Work to be completed: Everything from the line with "type Actor implements" to the final line of the records should be reproduced word for word, with both of those lines kept.

━━━━━ Information supplied ━━━━━

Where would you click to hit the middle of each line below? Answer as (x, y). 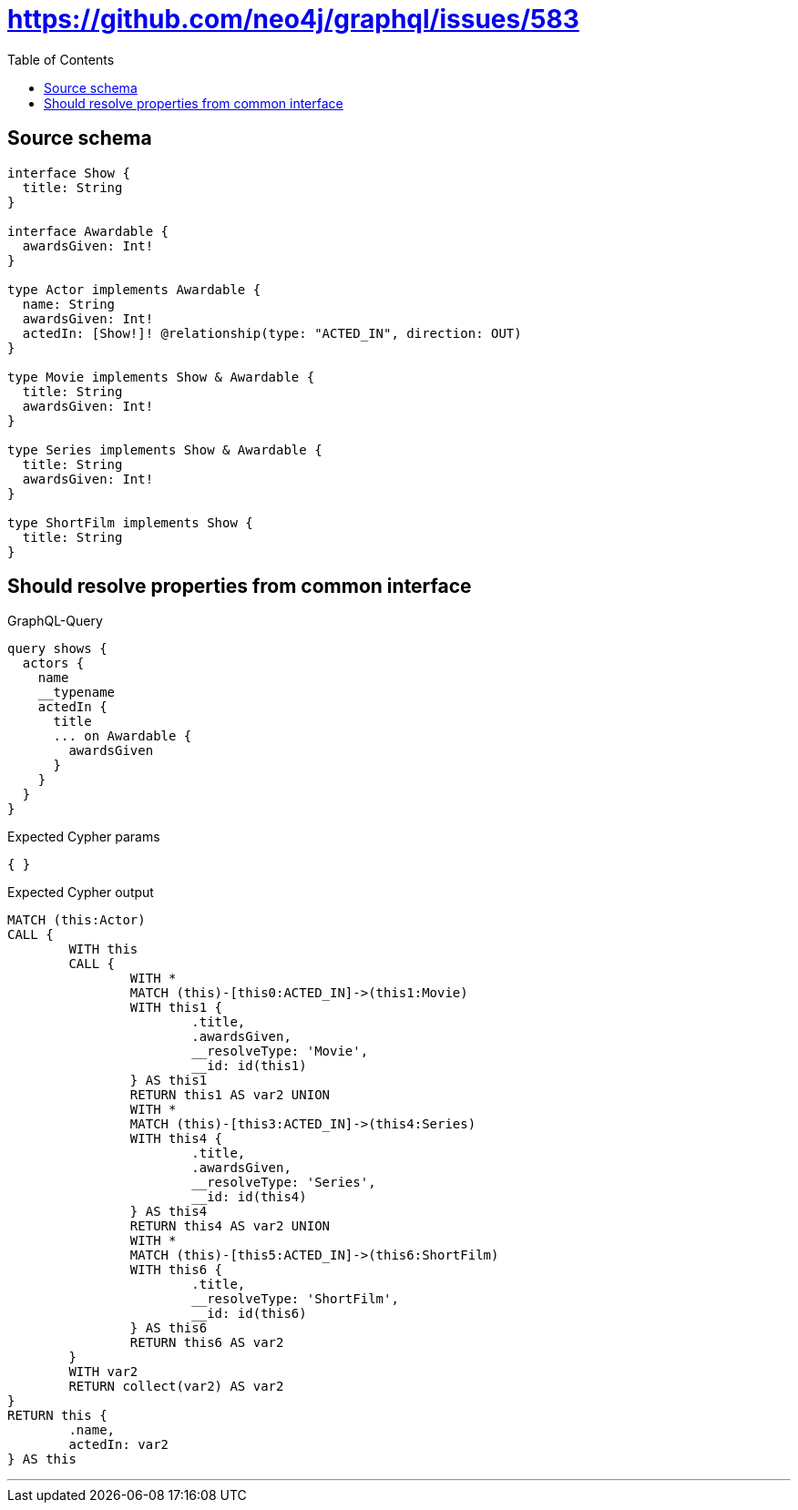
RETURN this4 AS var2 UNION (230, 1226)
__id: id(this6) (249, 1314)
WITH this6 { (176, 1270)
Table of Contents (61, 59)
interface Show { (69, 173)
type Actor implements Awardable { (134, 289)
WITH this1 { (176, 1008)
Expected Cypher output (81, 893)

━━━━━

Solution to this exercise:
type Actor implements Awardable { (134, 289)
WITH this1 { (176, 1008)
Expected Cypher output (81, 893)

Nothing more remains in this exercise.